Chapter 7. Concurrency and Parallelism

  • Concurrency enables a compute to do many different things seemingly at the same time
  • Parallelism involves actually doing many different things at the same time
  • The key difference between concurrency and parallelism is speedup.
    • When two distinct paths of execution in a program make forward progress in parallel, the time it takes to do the total work is cut in half; the speed of execution is faster by a fact of two
    • Concurrent programs may run thousands of separate paths of execution seemingly in parallel but provide no speed for the total work
  • The standard implementation of python is called CPython.

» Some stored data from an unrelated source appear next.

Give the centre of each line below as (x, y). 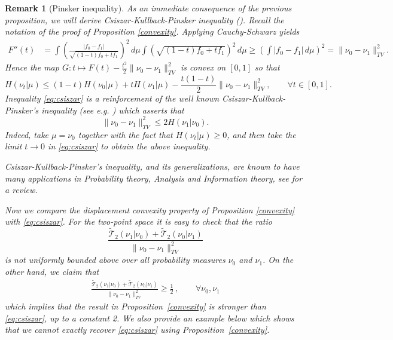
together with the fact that (125, 134)
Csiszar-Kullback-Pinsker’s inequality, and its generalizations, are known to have (152, 166)
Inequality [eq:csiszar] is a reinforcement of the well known (112, 98)
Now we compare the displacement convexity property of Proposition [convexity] (150, 209)
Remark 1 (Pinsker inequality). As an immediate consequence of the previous (148, 8)
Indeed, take (27, 134)
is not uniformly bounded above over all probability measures (115, 260)
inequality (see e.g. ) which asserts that (113, 110)
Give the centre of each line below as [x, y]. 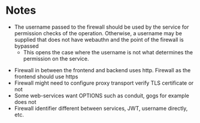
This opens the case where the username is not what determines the [108, 52]
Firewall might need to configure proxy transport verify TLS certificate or [104, 83]
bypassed [27, 46]
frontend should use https [46, 76]
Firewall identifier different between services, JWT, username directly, [101, 108]
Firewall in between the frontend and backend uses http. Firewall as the [102, 70]
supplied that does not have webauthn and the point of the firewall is [99, 39]
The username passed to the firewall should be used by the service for [101, 27]
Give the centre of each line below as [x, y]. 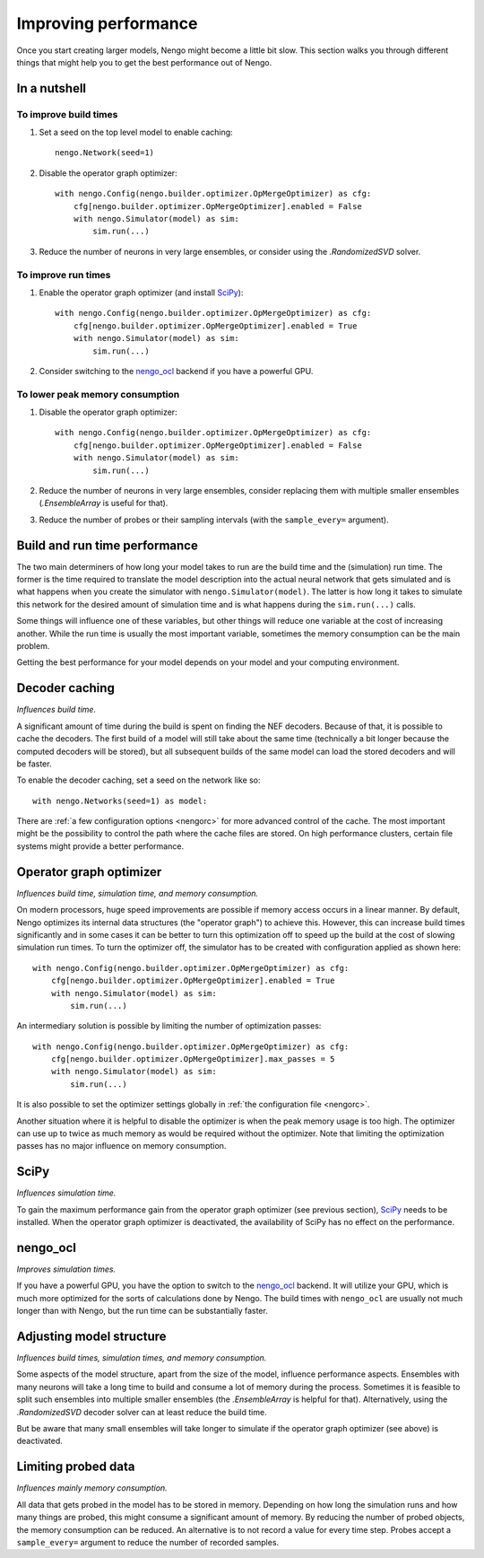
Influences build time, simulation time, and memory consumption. [138, 893]
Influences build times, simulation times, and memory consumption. [142, 1358]
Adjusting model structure [91, 1336]
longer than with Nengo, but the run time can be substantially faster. [142, 1311]
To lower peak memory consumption [98, 394]
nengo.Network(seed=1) [105, 153]
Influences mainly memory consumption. [92, 1488]
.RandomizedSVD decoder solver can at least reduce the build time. [142, 1412]
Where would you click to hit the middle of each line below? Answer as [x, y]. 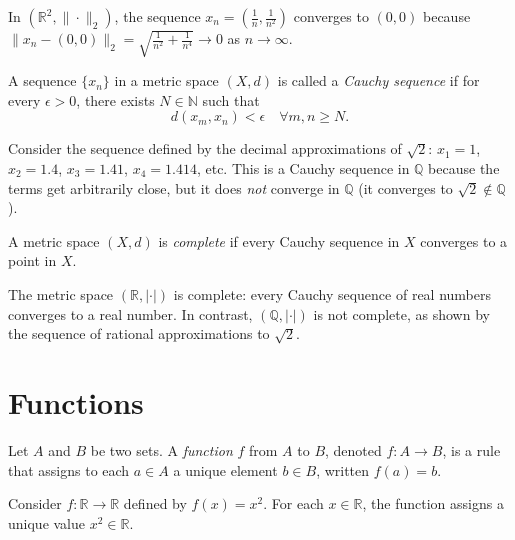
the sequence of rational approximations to [139, 333]
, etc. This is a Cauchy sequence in [303, 168]
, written [343, 469]
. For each [293, 503]
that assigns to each [69, 469]
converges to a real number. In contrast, [130, 313]
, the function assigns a [433, 503]
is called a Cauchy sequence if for [378, 80]
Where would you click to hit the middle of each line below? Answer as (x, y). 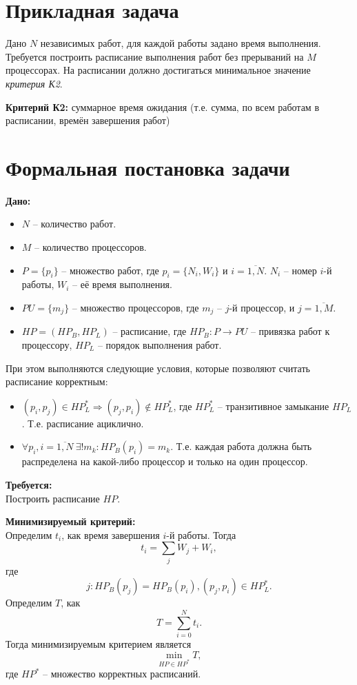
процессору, (47, 345)
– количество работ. (74, 224)
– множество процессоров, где (135, 307)
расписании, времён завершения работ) (88, 120)
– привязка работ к (290, 331)
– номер (300, 270)
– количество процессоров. (91, 247)
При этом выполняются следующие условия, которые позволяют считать (158, 368)

CPython runs a Python program into two steps. First, it parses and compiles the source text into bytecode, which is low-level representation of the program as 8-bit instructions…The, CPython runs the bytecode using a stack-based interpreter. The bytecode interpreter has state that must be maintained and coherent while the Python program executes. CPython enforces coherence with a mechanism called global interpreter lock (GIL).

    Essentially, the GIL is a mutual-exclusion lock (mutex) that prevents CPython from being affected by preemptive multithreading where one takes control of a program by interrupting another thread. Such an interruption could corrupt interpreter state (e.g. garbage collection reference counts).

    The GIL has an important negative side effect. With programs written in languages like C++ or Java, having multiple threads of execution means that a program could utilize multiple CPU cores at the same time. Although Python supports multiple threads of execution, the GIL causes only one of them to ever make forward progress at a time. This means that when you reach for threads to do parallel computation and speed up your Python programs, you will be sorely disappointed.

  • Why does python support threads at all if it has the GIL?
    • Makes it easy to for a program to seem like it’s doing multiple things at the same time.
    • To do deal with blocking I/O, which happens when Python does certain types of system calls. Examples include reading/writing files, interacting with networks, communicating with devices like displays etc.
  • Fan-out is the process of spawning a concurrent line of execution for each unit of work (generating new units of concurrency)
  • Fan-in is the process of waiting for all of those concurrent units of work to finish before moving on to the next phase in a coordinated process (waiting for existing units of concurrency to complete)

Chapter 8. Robustness and Performance

  • Because of how python represents floating point numbers as IEEE 754 that can lead to interesting results

    rate = 1.45
    seconds = 3*60 + 42
    cost = rate * seconds / 60
    print(cost)
    5.364999999999999

    It’s better to the Decimal class when you want extreme precision which provides fixed point math of 28 decimal places by default.

    from decimal import Decimal
    
    rate = Decimal("1.45")
    seconds = Decimal(3*60 + 42)
    cost = rate * seconds / Decimal(60)
    print(cost)
    5.365

Chapter 9. Testing and Debugging

  • When debugging or logging make sure to use the repr version of an object so you can tell the differences between types e.g. '5' or 5.
  • When using f strings you can use !r to get the repr version

Chapter 10. Collaboration

No notes

Review

I was shocked to learn about much there really is to Python. I considered myself to be an intermediate python programmer but after reading this book I realized I have plenty to learn. I can confidently recommend this book to anyone looking to improve their python knowledge. I envision myself rereading this book again in the future.